Wednesday, January 09, 2019

China's weaknesses

J.R. Dunn writes in American Thinker,
Whatever strengths China may possess, it has three enormous weaknesses, all of them crippling, all self-inflicted to one degree or another, all apparent to anyone who cares to look. All have been misrepresented or go unmentioned in the current debate.

Blue China – That's the term China uses to describe the South China Sea, which, it claims, in defiance of international law, to be Chinese territory on the grounds that Chinese ships passed through centuries ago. (Using this logic, the Antarctic Ocean is part of Connecticut, since U.S. whalers scoured the region throughout the 19th century.)

...China could have approached neighboring nations as a friendly power interested in helping them exploit the region's resources, much the way the U.S. behaves in the Western Hemisphere. It could have set itself up as a second pole in competition with the U.S. in the Western Pacific, building up goodwill and establishing cooperative ventures. Instead, the countries of the region are outraged and frightened (Vietnam in particular – China murdered several hundred Vietnamese in seizing the area). It's a lost chance, one that will not return. China has unilaterally created one of the major flashpoints of the early 21st century. Its maritime "empire" is built on sand.

...Population imbalance – China's "single-child policy" is a world-class example of unintended consequences....The result was a wholesale massacre of females by both abortion and infanticide measuring in the millions. Today China has a surplus of males, officially acknowledged as being around 4% but probably much higher. This means that millions of Chinese men will never marry and, in many cases, will never have a girlfriend. This will inevitably lead to frustration, anger, and acting out. The Chinese version of Fight Club will be no joking matter.

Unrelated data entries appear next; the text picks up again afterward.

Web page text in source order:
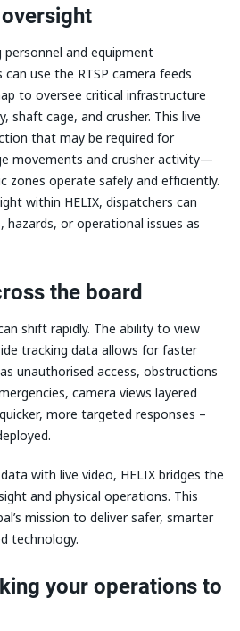
and equipment
use the RTSP camera feeds
to oversee critical infrastructure
shaft cage, and crusher. This live
that may be required for
movements and crusher activity—
zones operate safely and efficiently.
within HELIX, dispatchers can
hazards, or operational issues as
the board
shift rapidly. The ability to view
tracking data allows for faster
unauthorised access, obstructions
camera views layered
more targeted responses –
with live video, HELIX bridges the
and physical operations. This
mission to deliver safer, smarter
technology.
your operations to
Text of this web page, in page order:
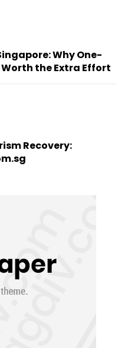
Why One-
the Extra Effort
Recovery:
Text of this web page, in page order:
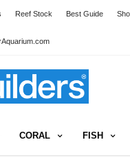
Reef Stock Best Guide
CORAL FISH
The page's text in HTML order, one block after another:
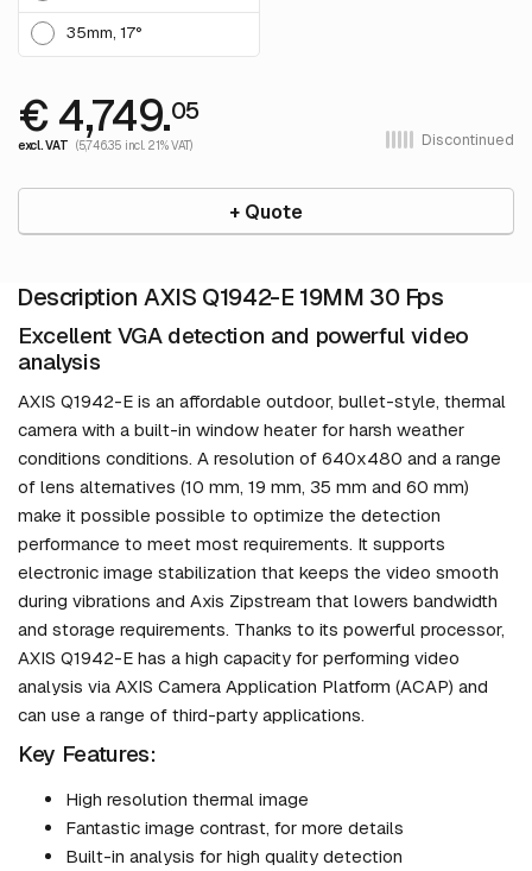
35mm, 17°
€ 4,749.05
excl. VAT (5,746.35 incl. 21% VAT) Discontinued
+ Quote
Description AXIS Q1942-E 19MM 30 Fps
Excellent VGA detection and powerful video
analysis
AXIS Q1942-E is an affordable outdoor, bullet-style, thermal
camera with a built-in window heater for harsh weather
conditions conditions. A resolution of 640x480 and a range
of lens alternatives (10 mm, 19 mm, 35 mm and 60 mm)
make it possible possible to optimize the detection
performance to meet most requirements. It supports
electronic image stabilization that keeps the video smooth
during vibrations and Axis Zipstream that lowers bandwidth
and storage requirements. Thanks to its powerful processor,
AXIS Q1942-E has a high capacity for performing video
analysis via AXIS Camera Application Platform (ACAP) and
can use a range of third-party applications.
Key Features:
High resolution thermal image
Fantastic image contrast, for more details
Built-in analysis for high quality detection

...Another effect is legions of older people with not enough of a younger population to support them, a social security problem that dwarfs any such in the West.

The Chinese solution is likely to be simplicity itself: shoot the punks and let the geezers starve. Either way, it means social upheaval.

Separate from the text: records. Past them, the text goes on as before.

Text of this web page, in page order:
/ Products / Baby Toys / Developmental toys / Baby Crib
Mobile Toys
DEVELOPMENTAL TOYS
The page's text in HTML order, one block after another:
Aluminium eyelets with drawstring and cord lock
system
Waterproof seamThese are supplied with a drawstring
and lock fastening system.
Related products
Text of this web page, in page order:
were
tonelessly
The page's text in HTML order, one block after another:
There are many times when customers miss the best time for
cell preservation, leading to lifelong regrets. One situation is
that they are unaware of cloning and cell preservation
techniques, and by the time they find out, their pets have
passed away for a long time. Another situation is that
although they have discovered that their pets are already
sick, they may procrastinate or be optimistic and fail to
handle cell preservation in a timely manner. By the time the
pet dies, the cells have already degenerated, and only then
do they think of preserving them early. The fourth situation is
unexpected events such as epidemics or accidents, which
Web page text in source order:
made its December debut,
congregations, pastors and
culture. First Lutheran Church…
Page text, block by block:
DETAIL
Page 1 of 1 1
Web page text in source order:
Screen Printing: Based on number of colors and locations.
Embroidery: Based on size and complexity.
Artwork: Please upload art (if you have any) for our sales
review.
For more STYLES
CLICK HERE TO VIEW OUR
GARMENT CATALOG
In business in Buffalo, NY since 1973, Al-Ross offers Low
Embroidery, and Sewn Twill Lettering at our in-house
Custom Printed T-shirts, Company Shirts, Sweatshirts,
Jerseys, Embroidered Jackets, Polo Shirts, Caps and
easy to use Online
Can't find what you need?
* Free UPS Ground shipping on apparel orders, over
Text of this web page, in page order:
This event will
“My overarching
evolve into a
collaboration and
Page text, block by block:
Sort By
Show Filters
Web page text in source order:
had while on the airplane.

The most recent Chinese communist brainstorm involves the "Social Credit" (shehui xinyong) system, which has no connection whatsoever to the utopian early 20th-century economic proposal of that name. Under the Chinese system, citizens are issued 1,000 "credits" and then monitored cybernetically, electronically, and socially. Any "anti-social" or anti-party activity results in credits being taken away. It's impossible to add points. After points drop to a certain level (It's unclear exactly what this actually is. It's also unclear how many points each offense costs, along with other details.), penalties kick in. These range from being banned from airline travel and expelled from high-ranking schools to cutting down internet access and taking your dog away.

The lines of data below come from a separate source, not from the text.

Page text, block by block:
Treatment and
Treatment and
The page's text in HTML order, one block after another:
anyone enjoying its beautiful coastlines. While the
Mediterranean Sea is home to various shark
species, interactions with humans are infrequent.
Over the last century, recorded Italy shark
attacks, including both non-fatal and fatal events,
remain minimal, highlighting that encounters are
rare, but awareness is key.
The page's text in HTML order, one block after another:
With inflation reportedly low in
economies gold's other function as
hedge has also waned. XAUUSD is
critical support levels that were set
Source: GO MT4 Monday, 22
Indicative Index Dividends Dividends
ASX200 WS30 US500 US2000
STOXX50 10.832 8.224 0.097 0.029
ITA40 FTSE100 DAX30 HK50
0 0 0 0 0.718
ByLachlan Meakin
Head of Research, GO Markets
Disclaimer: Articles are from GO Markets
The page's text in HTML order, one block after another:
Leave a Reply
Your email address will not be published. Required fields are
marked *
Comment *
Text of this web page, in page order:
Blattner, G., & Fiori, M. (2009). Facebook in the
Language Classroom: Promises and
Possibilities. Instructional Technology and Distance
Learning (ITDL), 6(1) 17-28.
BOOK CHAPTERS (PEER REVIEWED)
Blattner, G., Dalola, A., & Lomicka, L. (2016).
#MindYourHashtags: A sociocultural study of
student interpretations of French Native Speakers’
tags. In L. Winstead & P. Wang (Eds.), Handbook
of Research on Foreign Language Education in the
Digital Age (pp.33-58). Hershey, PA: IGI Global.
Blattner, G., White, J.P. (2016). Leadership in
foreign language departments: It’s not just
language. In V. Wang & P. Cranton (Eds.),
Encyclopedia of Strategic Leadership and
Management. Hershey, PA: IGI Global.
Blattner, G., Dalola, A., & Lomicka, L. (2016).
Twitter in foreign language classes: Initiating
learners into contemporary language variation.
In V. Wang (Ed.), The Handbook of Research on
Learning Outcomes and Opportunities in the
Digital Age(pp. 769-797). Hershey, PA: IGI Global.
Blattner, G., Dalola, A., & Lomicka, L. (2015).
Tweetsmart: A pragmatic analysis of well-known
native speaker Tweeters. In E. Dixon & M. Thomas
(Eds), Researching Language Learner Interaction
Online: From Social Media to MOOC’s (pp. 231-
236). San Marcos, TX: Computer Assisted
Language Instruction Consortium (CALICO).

...Like it or not, progress of any sort – social, scientific, artistic – is propelled by the mavericks. Beethoven, Tesla, Einstein, Patton, Kubrick, Trump...all individualists – cantankerous, arrogant, belligerent – who pushed against social inertia, no matter what the consequences. Their story, from Socrates on, is the story of the West. With the "Social Credit" program, China is returning to its immemorial preference for stasis, which has led to disaster time and again. The end result will be a society that is stratified, ossified, and petrified. There is evidence that this is occurring right now.

To these failings we can add an entrenched system of intellectual theft on a worldwide scale that curtails any tradition of serious research and scholarship. Pollution on an order as yet unwitnessed elsewhere, ravaging public health to a degree unknown but doubtlessly horrendous. Central Asian provinces constantly on the verge of revolt. Open hostility from virtually all of China's neighbors, including such touch-me-not states as Japan, India, and Vietnam.

...Soviet weaknesses were obvious in retrospect, yet few saw them, and the consensus was fooled completely. Many are shared by China, along with novel failings we unimaginative Westerners would never have come up with. Whatever we do, we should not repeat the mistake of the Cold War.